Lots of regular expressions in the resources module seem to be poorly optimized
Hello everyone,
we have been using uadetector in production for a while now and always noticed how it soaked up most of our CPU time (we categorize about 3k user agents a second at peak times). Now I'm taking a look into this and from what I see, it seems like there isn't any particular effort put into the regex patterns that are being used.
Just some random examples:
device_reg id 95 has (P1000|P1010|P3100|P3105|P3110|P3113|P5100|P5110|P5113|P5200|P5210|P6200|P6201|P6210|P6211|P6800|P6810|P7110|P7300|P7310|P7320|P7500|P7510|P7511), where at least the P could be pulled out.
device_reg 115 has (672\.0\.2|672\.0\.8|672\.1\.12|672\.1\.13|672\.1\.14|672\.1\.15) where the 672. could be pulled out first and then 1.1 in one and 0. in another sub-expression.
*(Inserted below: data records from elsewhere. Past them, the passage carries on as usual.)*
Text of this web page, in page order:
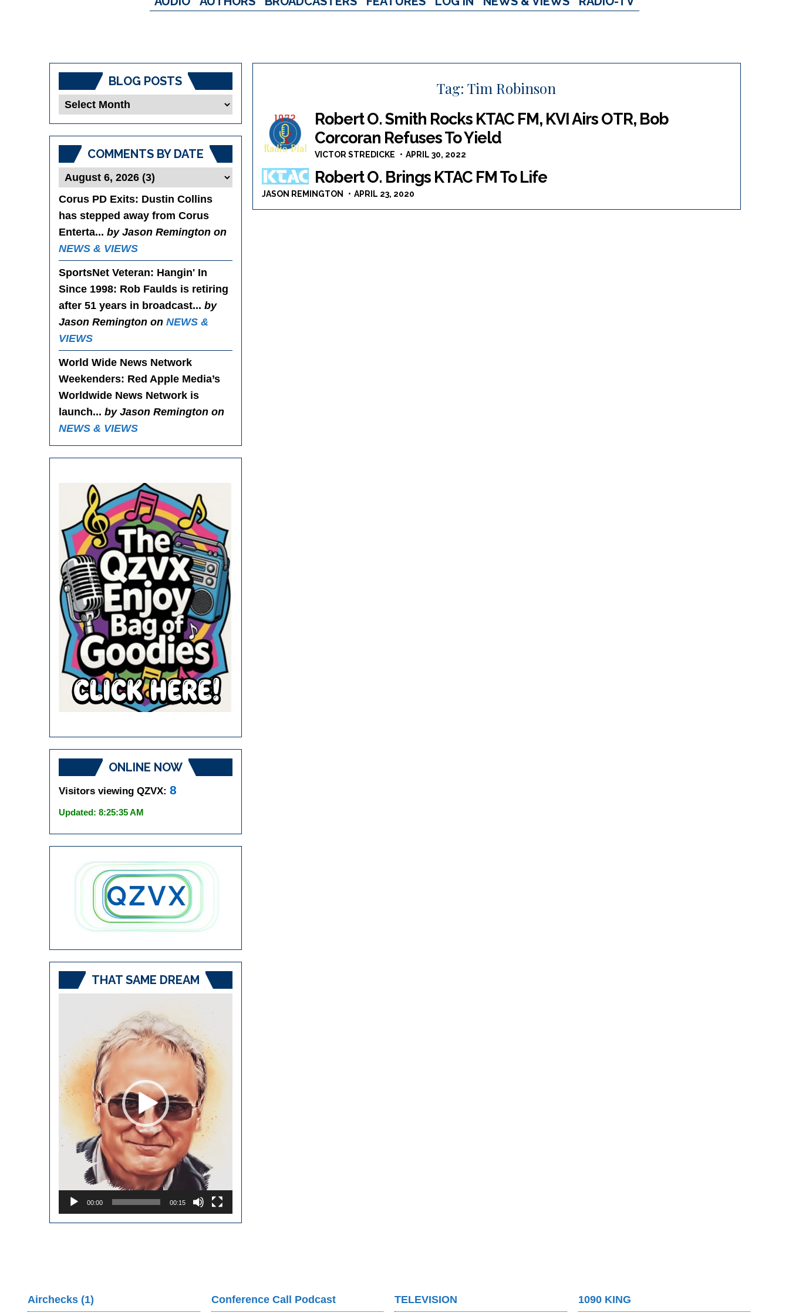
Tag:Tim Robinson
Robert O. Smith Rocks KTAC FM, KVI Airs OTR, Bob
Corcoran Refuses To Yield
VICTOR STREDICKE APRIL 30, 2022
Robert O. Brings KTAC FM To Life
JASON REMINGTON APRIL 23, 2020
BLOG POSTS
Blog
COMMENTS BY DATE
Corus PD Exits: Dustin Collins
has stepped away from Corus
Enterta... by Jason Remington on
NEWS & VIEWS
SportsNet Veteran: Hangin' In
Since 1998: Rob Faulds is retiring
after 51 years in broadcast... by
Jason Remington on NEWS &
VIEWS
World Wide News Network
Weekenders: Red Apple Media’s
Worldwide News Network is
launch... by Jason Remington on
NEWS & VIEWS
ONLINE NOW
Visitors viewing QZVX: 8
Updated: 8:25:35 AM
THAT SAME DREAM
00:00 00:15
Airchecks (1) Conference Call Podcast TELEVISION 1090 KING
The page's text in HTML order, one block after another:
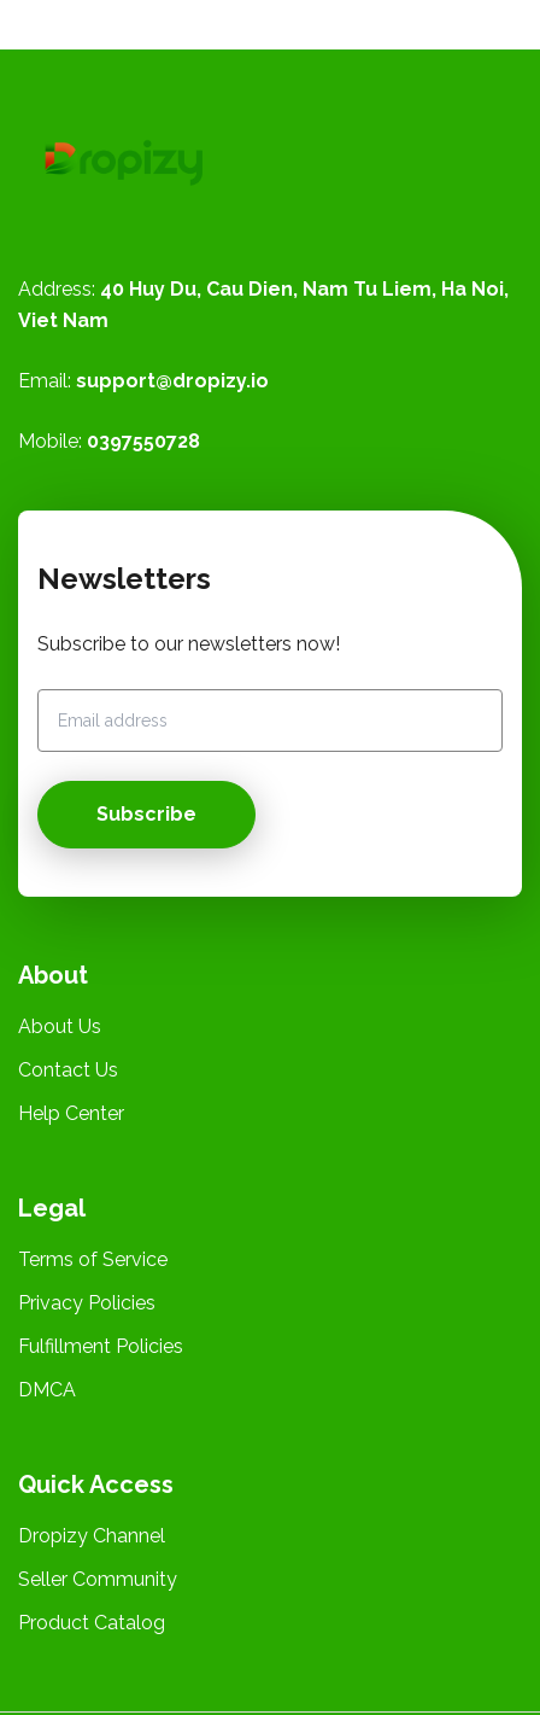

os 34 has three patterns registered, that could easily be combined into one
<operating_system_reg>
<order>209</order>
<os_id>34</os_id>
<regstring>/NokiaN97/si</regstring>
</operating_system_reg>
<operating_system_reg>
<order>210</order>
<os_id>34</os_id>
<regstring>/Nokia.*XpressMusic/si</regstring>
</operating_system_reg>
<operating_system_reg>
<order>211</order>
<os_id>34</os_id>
<regstring>/NokiaE66/si</regstring>
</operating_system_reg>
And generally there are lots of .*s (especially in the device category patterns), which will backtrack a lot.
Now I am not sure if this is kind of intentional, to achieve better readability and clarity, a kind of documentary purpose (although there are some really glaring mistakes like /.*windows 95.*/si), expecting people to mostly supply their own, customized uas.xml, or whether there just hasn't been anyone interested in optimizing all those regexs. If it is the latter, I might just take a shot at it.
@besief since the free UAS database is no longer being offered it is the question where it is going anyhow. As it had a Creative Commons BY license, it might be interesting to keep it going and optimize and update the database. You might want to check your production system.
Any contributions are welcome. A Pull Request that makes existing pattern more accurate are appreciated. The latest free database can be here (caution: this file is very large and should be opened with a sophisticated editor): https://github.com/before/uadetector/blob/master/modules/uadetector-resources/src/main/resources/net/sf/uadetector/resources/uas.xml
@before Do you have tests to validate that regex changes don't result in incorrect results?
Ha ha, us too. We ran a web vuln scanner on our server, then when it had finished, long after, 100%+ cpu!. Found it was above.